Yes, this is an abortion thread. But I am asking a factual question. DO NOT DEBATE!! All responses will PLEASE just be a factual historical answer. Thank you for your cooperation.
I’m sorry for my ignorance, but pretty much all that I know about Roe v. Wade is that the court found that the laws violated the woman’s right to privacy. Exactly what does abortion have to do with privacy? Can someone give me a real historical account? I’ve looked on the internet. The information I have found is either faar too vague or is too full of legaleze for me to read. And trying to find it here came up zilch.
So…
At the risk of sparking a debate (which I definately do not want to do - please), if I go out and drag some homeless person out in the woods and shoot him in the head, couldn’t I then claim that prosecuting me would be a violation of my right to privacy? Without getting into the “a fetus isn’t alive” argument, how is that different from abortion? If you can’t answer this question without arguing, then just don’t write anything. I’d rather not have an answer (here) than have an debate in General Questions. There has to be a factual answer here. The court had to answer this question, right? How did they do it? Is it all that trimester thing? Is that just a compromise they made?
You may be wanting the judicial logic rather than the history of the case.
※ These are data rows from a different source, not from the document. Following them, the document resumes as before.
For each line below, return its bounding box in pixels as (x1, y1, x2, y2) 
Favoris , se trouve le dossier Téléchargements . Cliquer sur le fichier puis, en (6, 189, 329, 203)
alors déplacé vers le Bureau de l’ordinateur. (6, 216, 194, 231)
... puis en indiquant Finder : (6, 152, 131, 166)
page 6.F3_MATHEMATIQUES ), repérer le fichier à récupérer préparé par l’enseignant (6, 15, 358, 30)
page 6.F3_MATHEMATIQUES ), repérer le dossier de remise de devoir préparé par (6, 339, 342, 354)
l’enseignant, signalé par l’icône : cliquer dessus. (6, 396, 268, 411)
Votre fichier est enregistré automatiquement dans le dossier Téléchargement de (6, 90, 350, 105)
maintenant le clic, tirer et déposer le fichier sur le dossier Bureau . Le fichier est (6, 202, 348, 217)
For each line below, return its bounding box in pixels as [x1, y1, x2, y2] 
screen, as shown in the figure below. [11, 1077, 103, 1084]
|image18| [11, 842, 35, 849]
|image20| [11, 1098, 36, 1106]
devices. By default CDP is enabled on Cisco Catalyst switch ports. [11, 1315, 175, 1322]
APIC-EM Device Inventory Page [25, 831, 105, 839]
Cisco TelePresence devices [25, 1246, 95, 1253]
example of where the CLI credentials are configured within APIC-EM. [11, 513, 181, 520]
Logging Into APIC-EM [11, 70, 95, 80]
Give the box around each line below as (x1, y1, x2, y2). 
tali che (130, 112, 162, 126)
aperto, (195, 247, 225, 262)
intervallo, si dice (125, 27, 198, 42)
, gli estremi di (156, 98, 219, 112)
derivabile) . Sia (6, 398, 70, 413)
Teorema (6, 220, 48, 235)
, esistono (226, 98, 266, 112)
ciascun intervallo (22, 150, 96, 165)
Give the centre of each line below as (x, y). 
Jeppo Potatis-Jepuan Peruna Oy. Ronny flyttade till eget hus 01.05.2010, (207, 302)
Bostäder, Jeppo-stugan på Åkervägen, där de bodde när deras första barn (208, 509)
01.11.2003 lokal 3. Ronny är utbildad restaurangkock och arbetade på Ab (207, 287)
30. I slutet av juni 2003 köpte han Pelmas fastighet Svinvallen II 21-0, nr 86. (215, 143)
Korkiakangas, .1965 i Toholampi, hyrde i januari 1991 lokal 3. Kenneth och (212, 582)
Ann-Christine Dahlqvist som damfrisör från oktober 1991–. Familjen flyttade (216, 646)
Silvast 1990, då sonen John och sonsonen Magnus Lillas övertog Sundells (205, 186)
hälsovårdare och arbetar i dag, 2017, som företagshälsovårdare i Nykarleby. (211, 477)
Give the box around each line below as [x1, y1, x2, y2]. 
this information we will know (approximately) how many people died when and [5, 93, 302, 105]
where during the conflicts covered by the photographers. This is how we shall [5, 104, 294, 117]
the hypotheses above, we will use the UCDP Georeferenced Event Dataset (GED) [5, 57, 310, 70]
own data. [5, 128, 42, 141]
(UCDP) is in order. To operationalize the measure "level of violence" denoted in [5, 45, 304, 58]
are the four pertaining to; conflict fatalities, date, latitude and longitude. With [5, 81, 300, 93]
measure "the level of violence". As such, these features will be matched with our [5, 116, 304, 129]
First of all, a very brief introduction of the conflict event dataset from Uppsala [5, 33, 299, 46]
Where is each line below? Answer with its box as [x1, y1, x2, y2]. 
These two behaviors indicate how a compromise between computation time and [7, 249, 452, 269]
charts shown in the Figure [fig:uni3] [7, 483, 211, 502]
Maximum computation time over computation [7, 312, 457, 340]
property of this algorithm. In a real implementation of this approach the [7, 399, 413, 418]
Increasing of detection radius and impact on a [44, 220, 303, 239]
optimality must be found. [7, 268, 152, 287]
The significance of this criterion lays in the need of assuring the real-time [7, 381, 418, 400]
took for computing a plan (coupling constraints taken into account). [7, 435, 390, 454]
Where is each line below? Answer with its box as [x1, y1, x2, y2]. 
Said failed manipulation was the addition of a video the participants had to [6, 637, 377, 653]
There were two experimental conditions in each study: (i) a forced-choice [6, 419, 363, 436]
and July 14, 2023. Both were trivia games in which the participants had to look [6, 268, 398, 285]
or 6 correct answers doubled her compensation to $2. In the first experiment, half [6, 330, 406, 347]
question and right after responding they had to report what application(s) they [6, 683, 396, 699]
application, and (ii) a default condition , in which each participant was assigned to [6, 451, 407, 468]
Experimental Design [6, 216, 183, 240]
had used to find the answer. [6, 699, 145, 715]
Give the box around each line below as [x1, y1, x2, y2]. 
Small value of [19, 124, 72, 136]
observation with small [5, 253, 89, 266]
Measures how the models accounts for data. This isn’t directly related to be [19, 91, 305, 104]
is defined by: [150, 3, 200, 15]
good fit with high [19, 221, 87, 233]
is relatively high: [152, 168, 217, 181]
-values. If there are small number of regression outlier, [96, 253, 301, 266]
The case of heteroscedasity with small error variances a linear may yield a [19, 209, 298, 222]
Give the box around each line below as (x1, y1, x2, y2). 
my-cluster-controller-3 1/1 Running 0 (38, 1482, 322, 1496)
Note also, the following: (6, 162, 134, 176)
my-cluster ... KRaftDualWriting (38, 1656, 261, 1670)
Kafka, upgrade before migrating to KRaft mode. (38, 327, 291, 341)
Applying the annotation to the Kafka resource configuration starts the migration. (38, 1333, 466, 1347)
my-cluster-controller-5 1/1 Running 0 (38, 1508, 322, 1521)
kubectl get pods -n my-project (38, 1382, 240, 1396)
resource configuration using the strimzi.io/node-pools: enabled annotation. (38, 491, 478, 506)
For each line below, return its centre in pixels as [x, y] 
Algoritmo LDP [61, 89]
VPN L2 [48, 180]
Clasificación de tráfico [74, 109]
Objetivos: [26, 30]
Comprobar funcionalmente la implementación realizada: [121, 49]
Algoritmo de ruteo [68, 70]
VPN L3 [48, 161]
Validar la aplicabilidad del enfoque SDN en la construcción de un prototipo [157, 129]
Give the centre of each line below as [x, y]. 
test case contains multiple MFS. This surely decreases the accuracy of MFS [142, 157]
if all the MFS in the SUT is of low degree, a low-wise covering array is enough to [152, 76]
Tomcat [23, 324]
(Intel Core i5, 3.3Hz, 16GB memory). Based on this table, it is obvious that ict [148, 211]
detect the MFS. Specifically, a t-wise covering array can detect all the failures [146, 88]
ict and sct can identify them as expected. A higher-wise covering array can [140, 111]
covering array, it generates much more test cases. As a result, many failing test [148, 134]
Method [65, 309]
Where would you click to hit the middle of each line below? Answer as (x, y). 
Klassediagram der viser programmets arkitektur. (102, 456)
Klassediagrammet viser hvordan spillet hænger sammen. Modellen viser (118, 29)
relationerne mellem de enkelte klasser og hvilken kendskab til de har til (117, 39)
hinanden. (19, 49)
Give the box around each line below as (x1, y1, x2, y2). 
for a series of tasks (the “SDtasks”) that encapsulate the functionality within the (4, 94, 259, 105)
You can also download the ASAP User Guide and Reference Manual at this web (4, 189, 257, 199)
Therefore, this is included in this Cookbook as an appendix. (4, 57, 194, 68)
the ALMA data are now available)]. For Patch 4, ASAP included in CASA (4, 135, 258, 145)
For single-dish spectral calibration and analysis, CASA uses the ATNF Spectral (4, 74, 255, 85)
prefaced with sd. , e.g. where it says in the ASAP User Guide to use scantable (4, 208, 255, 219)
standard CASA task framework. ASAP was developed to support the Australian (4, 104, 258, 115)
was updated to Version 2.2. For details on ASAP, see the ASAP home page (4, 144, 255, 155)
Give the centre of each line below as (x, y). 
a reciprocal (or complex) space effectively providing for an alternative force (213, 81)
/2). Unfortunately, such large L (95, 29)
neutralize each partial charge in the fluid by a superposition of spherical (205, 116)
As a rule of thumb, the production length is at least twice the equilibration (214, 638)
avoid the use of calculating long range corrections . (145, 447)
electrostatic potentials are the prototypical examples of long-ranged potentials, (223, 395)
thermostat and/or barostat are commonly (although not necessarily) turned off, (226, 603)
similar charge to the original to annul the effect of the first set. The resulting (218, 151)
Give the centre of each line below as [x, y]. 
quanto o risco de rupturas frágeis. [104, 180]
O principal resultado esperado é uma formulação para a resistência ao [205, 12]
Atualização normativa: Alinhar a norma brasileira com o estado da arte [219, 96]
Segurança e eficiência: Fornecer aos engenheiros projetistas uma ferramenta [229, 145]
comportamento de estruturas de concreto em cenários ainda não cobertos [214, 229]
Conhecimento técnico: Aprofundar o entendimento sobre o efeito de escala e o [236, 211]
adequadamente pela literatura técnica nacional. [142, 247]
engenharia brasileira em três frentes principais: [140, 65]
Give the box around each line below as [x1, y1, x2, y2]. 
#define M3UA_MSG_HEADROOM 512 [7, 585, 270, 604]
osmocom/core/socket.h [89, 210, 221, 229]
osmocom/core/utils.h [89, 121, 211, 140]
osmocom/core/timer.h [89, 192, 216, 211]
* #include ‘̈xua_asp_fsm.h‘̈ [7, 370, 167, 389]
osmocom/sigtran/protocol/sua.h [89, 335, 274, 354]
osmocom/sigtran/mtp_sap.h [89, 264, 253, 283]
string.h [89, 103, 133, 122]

Be that as it may, a pregnant woman in the state of Texas was the plaintiff and was seeking review of a Texas law that made abortion illegal. (By being pregnant and directly affected by the law, she had “standing”). Case got appealed up the chain, was accepted by the Supreme Court, which ruled that the government had stuck its nose where it didn’t belong in making this law, although as gestation progressed the extent to which the government had a legitimate interest increased. In late-term pregnancies where the viable fetus would be killed if an abortion were to transpire, the state might legitimately choose to prohibit abortions except to protect the life or health of the mother. In the early months, though, it was strictly a private matter between a woman and her doctor, there was no viable other life in need of protection and therefore for the state to pass such a law was to encroach on the individuals’ right to privacy.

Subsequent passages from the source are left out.